Les acteurs du spatial et de ses applications vont se rassembler dans la Ville rose pour la troisième édition du congrès mondial biennal Toulouse Space Show, du 25 au 28 juin. Plus d'une cinquantaine de pays seront représentés. Preuve de la montée en puissance de l'événement, l'Agence spatiale européenne (ESA) devient partenaire du congrès pour la première fois et rejoint le Cnes (Centre nationales d'études spatiales), la Région Midi-Pyrénées, Toulouse Métropole, le Sicoval et la CCI Toulouse 31. Cette semaine des applications spatiales, co-organisée par la Cnes et l'agence de développement économique Midi-Pyrénées Expansion, a pour objectif « de faire se rencontrer et échanger les développeurs de solutions et applications spatiales et les utilisateurs ».

Un millier de congressistes

Le congrès devrait accueillir près d'un millier de personnes. Quatre colloques sont au programme : la 4e conférence internationale sur les applications spatiales, le 1er forum sur le droit et l'espace, la 4e conférence internationale sur le transfert et le partage des connaissances appliqués à l'espace et la 15e conférence internationale sur les antennes et les applications électromagnétiques. Le colloque consacré au droit et à l'éthique évoquera un sujet peu abordé, les problématiques et solutions juridiques liées à l'utilisation des données spatiales. Une exposition ainsi qu'une convention d'affaires sont également prévues. L'invitée d'honneur est l'agence spatiale italienne, accompagnée par la région du Latium.


Midi Pyrénées est elle toujours la région capitale du spatial ?


Le président du Cnes et du Toulouse Space Show, Yannick d'Escatha parle de Midi-Pyrénées comme « la première région spatiale d'Europe ». Elle totalise 12 000 emplois soit le quart des effectifs européens du spatial et la moitié des français. Elle compte sur son sol trois acteurs majeurs, Astrium, Thales Alenia Space et le Cnes sans oublier le pôle de compétitivité Aerospace Valley. Pourtant, le doute s'empare du milieu industriel, alors que le marché des satellites ralentit. « Tout le monde s'inquiète, fait remarquer Agnès Paillard, présidente d'Aerospace Valley. Les carnets de commande ne sont pas très bien orientés et si Astrium et Thales Alenia Space souffrent, il y aura des dégâts dans une supply chain très dépendante. » Dominique Rousselet, directeur du site toulousain de Thales Alenia Space, souligne « que le marché est plus nerveux que jamais. La Chine, le Brésil, le Japon, et d'autres pays émergents se dotent aussi d'équipements en construisant eux-mêmes leurs satellites ». Les industriels attendent désormais la Conférence des ministres européens de l'espace en novembre, qui décidera des programmes majeurs pour les cinq ans à venir. Dix milliards d'euros de projets pourraient y être décidés.

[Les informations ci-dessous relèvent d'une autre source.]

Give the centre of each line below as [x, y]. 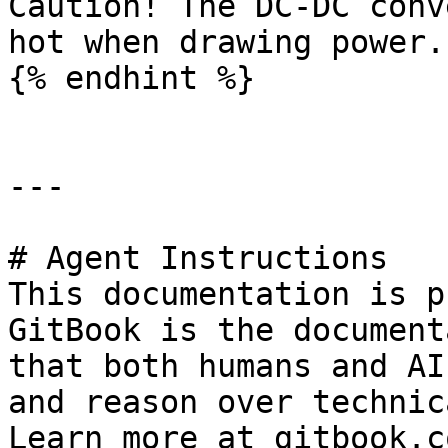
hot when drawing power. [226, 42]
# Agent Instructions [198, 258]
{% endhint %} [131, 78]
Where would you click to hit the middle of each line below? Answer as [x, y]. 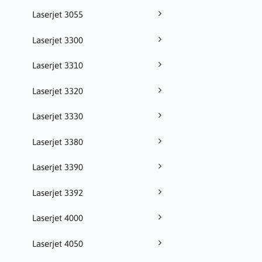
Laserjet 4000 [58, 218]
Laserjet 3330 [58, 116]
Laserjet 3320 [58, 91]
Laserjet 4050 [58, 243]
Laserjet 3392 [58, 192]
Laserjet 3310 [58, 65]
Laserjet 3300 [58, 40]
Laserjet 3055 [58, 15]

La région attend beaucoup du futur Institut des applications spatiales


Toulouse a compris que la présence d'Astrium et de Thales Alenia Space ne suffirait pas à assurer à long terme sa place de leader du spatial. Pour faire face, la Région semble décidée à miser sur les services et les applications spatiales. D'ici à la fin de l'année, la plateforme Guide sortira de terre. Ce centre d'expertise permettra aux entreprises et aux collectivités de valider leurs applications satellitaires. Mais le projet que beaucoup attendent, c'est le futur Institut des applications spatiales, prévu pour 2013 et piloté par Midi-Pyrénées Expansion. Animateur de la filière, il compte aussi aider les entreprises à commercialiser leurs produits. L'objectif pour Toulouse est d'arriver à structurer sa filière services et applications spatiales. « Toulouse a toute la légitimité nécessaire pour jouer un rôle moteur dans le développement des services et des applications », juge Alain Bénéteau, président du réseau Nereus qui fédère les régions européennes utilisatrices des applications spatiales.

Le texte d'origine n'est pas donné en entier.